Ok, I'm confused... it's a little nerve racking to be this close to the exam and have a question like this, so I'd really like to have some feedback on this if you can.

I have the Mechanical PE Sample Examination 2nd Edition, Current printing #3. Problem 53 uses standard air density of .075 lbm/ft3 to arrive at the correct solution. My first pass through, I used the specific volume off the psychrometric chart and arrived at a slightly different answer..I may have even used the ideal gas equation to derive at the density and then used that, but nevertheless, the answer I arrived at was a listed answer but was incorrect. Incorrect, but listed as a 1 of 4 choice!

So, I have an older 101 Solved Mechanical Engineering Problems book (Printing 7) and problem 9..Similar problem too, uses the method I used above...DOES NOT USE STANDARD AIR to arrive at the solution. They read 13.84 ft3/lbm off the psych chart and used that to arrive at the proper mass flow.

So which is it? Most every problem I've worked out of the Lindeberg books (Sample exam and Practice) and the NCEES sample exam all seem to use standard air to arrive at the correct answer, I will probably take this approach on the exam, but getting some feedback would be nice, you can see how this would shake your confidence quite a bit.

Thanks for your help

Kelly

 

[Outlaw44]

Does the problem that uses standard air density of 0.075 lbm/ft^3 tell you to use standard or that the conditions are assumed to be standard? Or do they just use it in the solution? I'm not familiar with the sample exams that you listed, but after looking and taking the NCEES practice exams, they specify to use the standard density or give you pressure and temperature to find it using the ideal gas law (assuming it behaves as an ideal gas).

Another question, what are the conditions that drive you to 13.84 ft^3/lbm? That has to be at some air temp higher than 70F (which corresponds to standard density).....looking at 70F on a psych chart, from 0 to 100% RH, it only ranges from 13.35 ft^3/lbm (standard) to just under 13.7 ft^3/lbm.

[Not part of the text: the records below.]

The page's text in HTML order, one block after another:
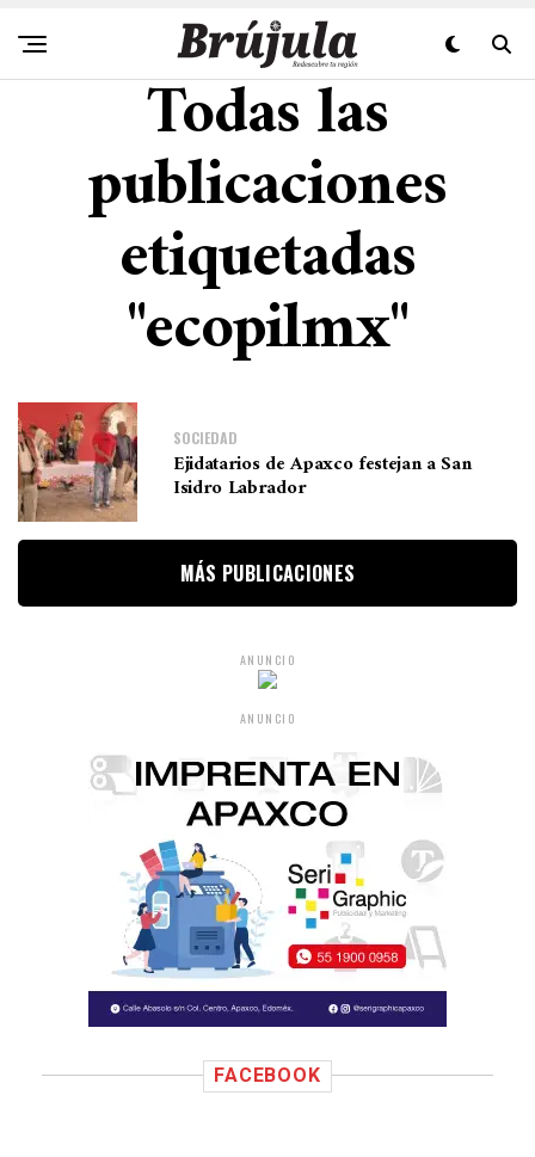
Todas las
publicaciones
etiquetadas
"ecopilmx"
SOCIEDAD
Ejidatarios de Apaxco festejan a San
Isidro Labrador
MÁS PUBLICACIONES
ANUNCIO
ANUNCIO
FACEBOOK
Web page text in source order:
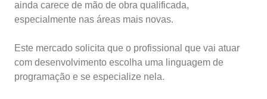
ainda carece de mão de obra qualificada,
especialmente nas áreas mais novas.
Este mercado solicita que o profissional que vai atuar
com desenvolvimento escolha uma linguagem de
programação e se especialize nela.
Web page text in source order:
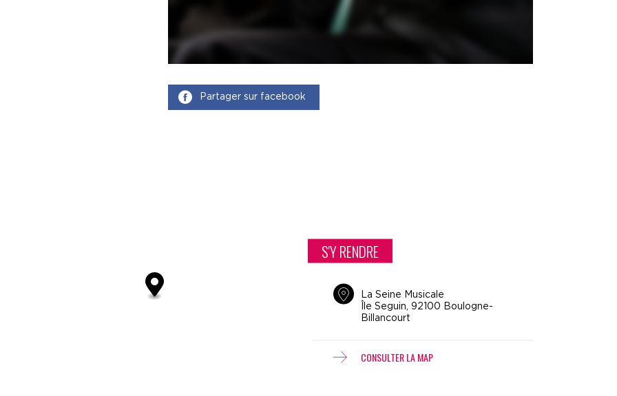
Partager sur facebook
S'Y RENDRE
La Seine Musicale
Île Seguin, 92100 Boulogne-
Billancourt
CONSULTER LA MAP
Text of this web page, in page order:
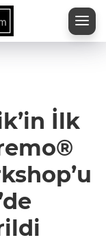
İlk
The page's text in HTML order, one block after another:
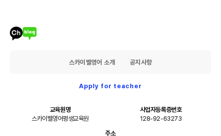
스카이벨영어 소개 공지사항
Apply for teacher
교육원명
스카이벨영어평생교육원
사업자등록증번호
128-92-63273
주소

I guess my thought is, if they tell you to use standard, then obviously use it. But assuming you have everything you need to calculate it or pull it from the psych chart, do that if you need to because the conditions are different.

 

[ksprayberry]

The entering conditions were 80/50%RH. I'll go back and look, but I can't seem to make heads or tails of it. I think I know what's going on though, I'm sure they pull these problems from several sources/authors and as usual, different people go at things different ways. I've been in the manufacturing side of HVAC for 15 years. The 1.08, 4.5 and .68 rough cut estimates have served me well to figure sensible, total, and latent capacities. I don't have a problem with splitting hairs on an exam and I don't have a problem playing by their rules, I'm just trying to figure out what the rules are!

For example:

Problems 50, 53 and 55,59, 60,66 in the Lindeburg sample exam used standard air density, yet the conditions aren't standard. Some of the energy recovery problems used specific volume from the psychrometric chart I can understand that. From all these questions I figured that they assumed you would use standard air on the test like you say, Unless told otherwise...SO?

So, I take the NCEES practice exam this afternoon and they seem to gravitate to using specific volume from the psychrometric chart. Ok, I'm cool with that, but then they seem to have a real mixed bag of problems. They split hairs on some and use the specific volume to calculate the mass flow, then two problems down, they switch to using the rough cut 1.1 x cfm x dT and 4.5 x cfm x dH to calculate their total and sensible loads. Then, on one, they used the specific volume of the leaving air to calculate the capacity, now why would you do that unless you were wanting to err on the higher side since the density is higher.

The problems I see that concern me are 504, 506, 507 (507 I got wrong because I used the density calculated at 77 degrees, I came up with 34-34.5 gph closer to the 36.4 than the correct answer of 31.5...Then you get over to 519, now their using the 1.08..Hey, wait a minute they were using 1.1 a couple problems before this one, what gives? Nothing about this problem seems to be standard..Entering conditions of 60 leaving air of 160, 160 is definitely not standard.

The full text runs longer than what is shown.